Comorbidities Among Hiv/Hcv Coinfected People Who Inject Drugs (PWID): A Retrospective Cohort Study

Author: Kiani G, Alimohammadi A, Amiri N, Raycraft T, Conway B

Theme: Epidemiology & Public Health Research Year: 2017

Hepatitis C Virus (HCV) and Human Immunodeficiency Virus (HIV) infections remain major public health concerns, particularly among co-infected PWID. Relatively few studies have evaluated the prevalence of comorbidities affecting this population, especially as it advances in age. This analysis was conducted to determine the prevalence of comorbidities in this population with the aim of establishing a Total Patient Care (TPC) model to address the medical and psychosocial needs of HIV/HCV co-infected PWID in a comprehensive manner.

The Vancouver Infectious Diseases Centre (VIDC) database, which contains information on all patients receiving HIV and/or HCV care, was used to identify all recent/current PWID (as determined by urine drug screening) co-infected with HIV and HCV. Demographic information was collected along with all documented clinical symptoms and ICD-9 medical diagnoses by retrospective chart review.

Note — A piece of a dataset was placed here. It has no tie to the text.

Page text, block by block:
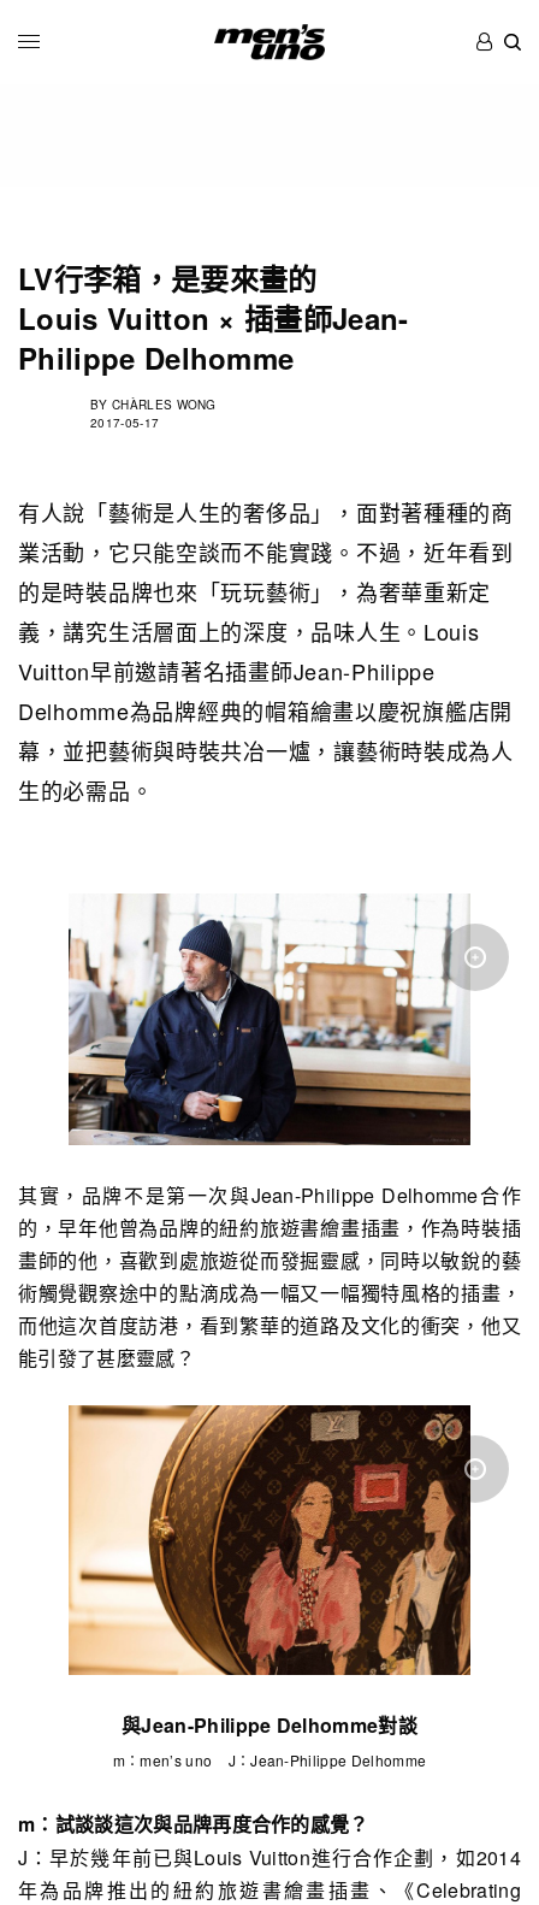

A total of 124 HIV/HCV co-infected PWID were identified (all with viremic HCV infection). Baseline characteristics include: mean age 52.9 years, 85.5% male, 16.9% Indigenous, and 46.0% receiving Opiate Substitution Therapy (OST), 80% with undetectable HIV plasma viral load. Prevalence of comorbidities in this population include: 33.9%psychiatric issues, 31.5% respiratory illnesses, 28.2% dermatological conditions, 26.6% musculoskeletal conditions, 25.8% genitourinary conditions (including other Sexually Transmitted Infections), 21.0% endocrine and metabolic conditions, 19.4% cardiovascular conditions, 17.7% neurological conditions, 16.9% gastrointestinal conditions, 15.3% hepatobiliary conditions, and 8.9% renal conditions. Only 10% had no comorbidities, and 95% had multiple comorbidities.

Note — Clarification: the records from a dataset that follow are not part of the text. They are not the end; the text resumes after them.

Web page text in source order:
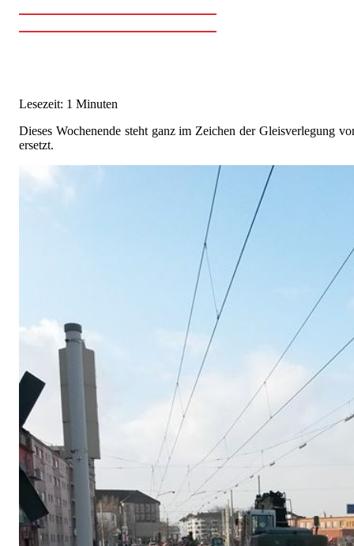
Lesezeit: 1 Minuten
Dieses Wochenende steht ganz im Zeichen der Gleisverlegung
ersetzt.
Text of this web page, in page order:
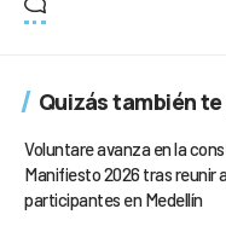
Quizás también
Voluntare avanza en la
Manifiesto 2026 tras reunir
participantes en Medellín

With the use of successful antiretroviral therapy, the life expectancy of HIV-infected patients is increasing. This also applies to individuals co-infected with HCV, including PWID, who are increasingly being treated for both conditions. As we design multidisciplinary models of care for this unique group of individuals, the majority have significant comorbidities affecting multiple body systems. These will need to be addressed to optimize long-term health and engagement in care.